* _Saved data entries_
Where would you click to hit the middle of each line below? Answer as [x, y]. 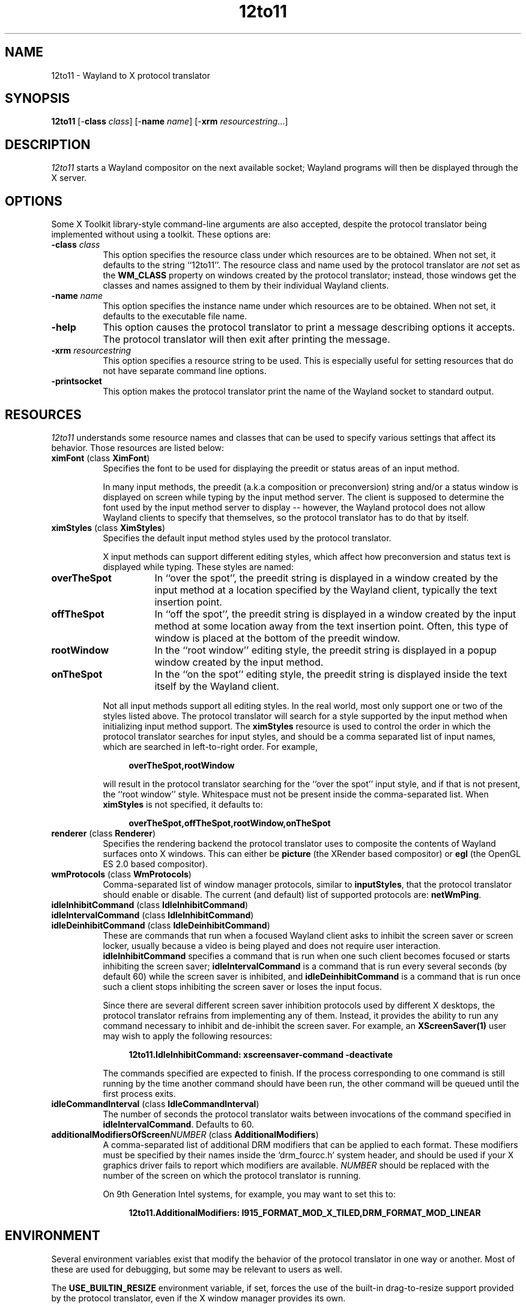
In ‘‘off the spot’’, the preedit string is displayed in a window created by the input [335, 614]
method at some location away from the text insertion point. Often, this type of [331, 626]
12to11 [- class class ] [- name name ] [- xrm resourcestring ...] [170, 121]
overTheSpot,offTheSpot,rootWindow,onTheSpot [230, 823]
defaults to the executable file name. [175, 316]
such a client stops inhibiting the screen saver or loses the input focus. [243, 986]
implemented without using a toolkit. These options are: [161, 235]
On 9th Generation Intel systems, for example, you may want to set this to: [249, 1194]

* _Exercise brief_
Would you please work out how many lines of the data hold "this"? Reply with the number alone.

* _Written response_
2